Segment Start: Data to use
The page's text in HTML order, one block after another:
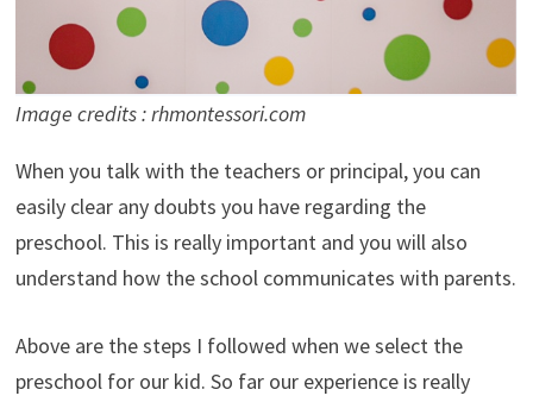
Image credits : rhmontessori.com
When you talk with the teachers or principal, you can
easily clear any doubts you have regarding the
preschool. This is really important and you will also
understand how the school communicates with parents.
Above are the steps I followed when we select the
preschool for our kid. So far our experience is really
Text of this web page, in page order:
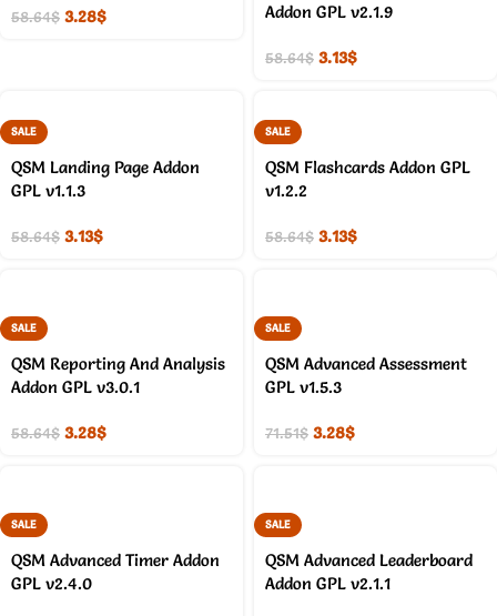
58.64$ 3.28$
Addon GPL v2.1.9
58.64$ 3.13$
SALE
QSM Landing Page Addon
GPL v1.1.3
58.64$ 3.13$
SALE
QSM Flashcards Addon GPL
v1.2.2
58.64$ 3.13$
SALE
QSM Reporting And Analysis
Addon GPL v3.0.1
58.64$ 3.28$
SALE
QSM Advanced Assessment
GPL v1.5.3
71.51$ 3.28$
SALE
QSM Advanced Timer Addon
GPL v2.4.0
SALE
QSM Advanced Leaderboard
Addon GPL v2.1.1
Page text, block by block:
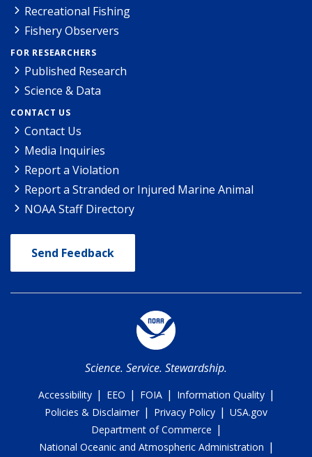
Recreational Fishing
Fishery Observers
FOR RESEARCHERS
Published Research
Science & Data
CONTACT US
Contact Us
Media Inquiries
Report a Violation
Report a Stranded or Injured Marine Animal
NOAA Staff Directory
Send Feedback
Science. Service. Stewardship.
Accessibility | EEO | FOIA | Information Quality |
Policies & Disclaimer | Privacy Policy | USA.gov
Department of Commerce |
National Oceanic and Atmospheric Administration |
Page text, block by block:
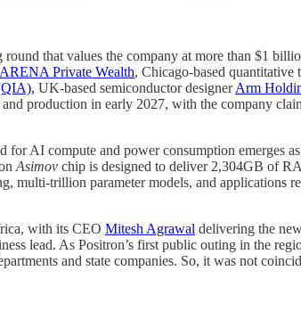
that values the company at more than $1
ARENA Private Wealth, Chicago-based quantitative
UK-based semiconductor designerArm
production in early 2027, with the company
AI compute and power consumption emerges
Asimov chip is designed to deliver 2,304GB of
multi-trillion parameter models, and applications
with its CEO Mitesh Agrawal delivering the
lead. As Positron’s first public outing in the
and state companies. So, it was not
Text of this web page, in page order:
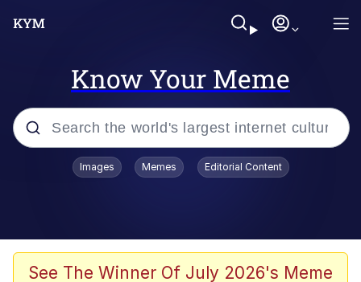
Know Your Meme
Popular searches
Scuba Dance
Images Memes Editorial Content
See The Winner Of July 2026's Meme
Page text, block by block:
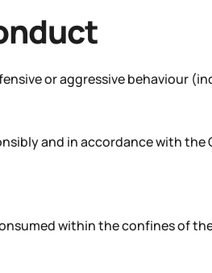
or aggressive behaviour
and in accordance with
within the confines of
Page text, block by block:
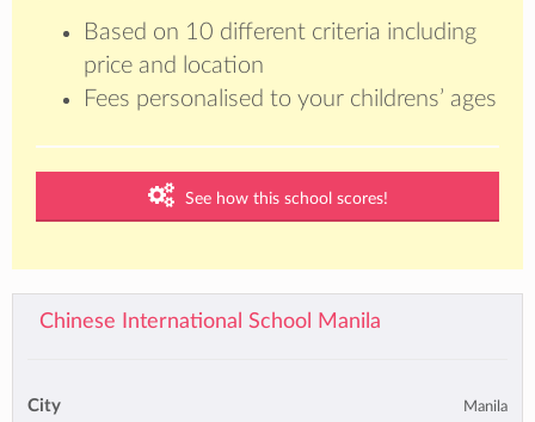
Based on 10 different criteria including
price and location
Fees personalised to your childrens’ ages
See how this school scores!
Chinese International School Manila
City Manila
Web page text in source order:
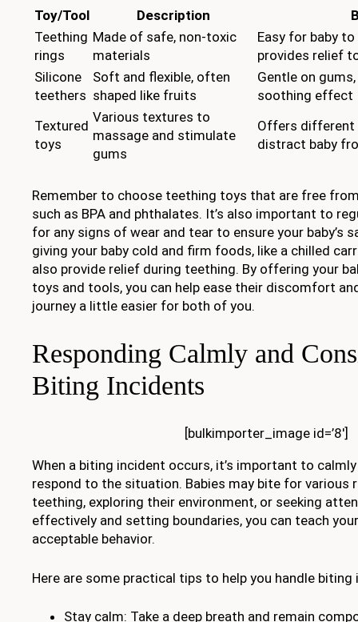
Segment End: Data to use
# The task
Line by line, write out the entries exactly, and leave the pictures out.

# Answer to the exercise
The page's text in HTML order, one block after another:
Image credits : rhmontessori.com
When you talk with the teachers or principal, you can
easily clear any doubts you have regarding the
preschool. This is really important and you will also
understand how the school communicates with parents.
Above are the steps I followed when we select the
preschool for our kid. So far our experience is really
Text of this web page, in page order:
58.64$ 3.28$
Addon GPL v2.1.9
58.64$ 3.13$
SALE
QSM Landing Page Addon
GPL v1.1.3
58.64$ 3.13$
SALE
QSM Flashcards Addon GPL
v1.2.2
58.64$ 3.13$
SALE
QSM Reporting And Analysis
Addon GPL v3.0.1
58.64$ 3.28$
SALE
QSM Advanced Assessment
GPL v1.5.3
71.51$ 3.28$
SALE
QSM Advanced Timer Addon
GPL v2.4.0
SALE
QSM Advanced Leaderboard
Addon GPL v2.1.1
Page text, block by block:
Recreational Fishing
Fishery Observers
FOR RESEARCHERS
Published Research
Science & Data
CONTACT US
Contact Us
Media Inquiries
Report a Violation
Report a Stranded or Injured Marine Animal
NOAA Staff Directory
Send Feedback
Science. Service. Stewardship.
Accessibility | EEO | FOIA | Information Quality |
Policies & Disclaimer | Privacy Policy | USA.gov
Department of Commerce |
National Oceanic and Atmospheric Administration |
Page text, block by block:
that values the company at more than $1
ARENA Private Wealth, Chicago-based quantitative
UK-based semiconductor designerArm
production in early 2027, with the company
AI compute and power consumption emerges
Asimov chip is designed to deliver 2,304GB of
multi-trillion parameter models, and applications
with its CEO Mitesh Agrawal delivering the
lead. As Positron’s first public outing in the
and state companies. So, it was not
Text of this web page, in page order:
Know Your Meme
Popular searches
Scuba Dance
Images Memes Editorial Content
See The Winner Of July 2026's Meme
Page text, block by block:
or aggressive behaviour
and in accordance with
within the confines of
Page text, block by block:
Based on 10 different criteria including
price and location
Fees personalised to your childrens’ ages
See how this school scores!
Chinese International School Manila
City Manila
Web page text in source order:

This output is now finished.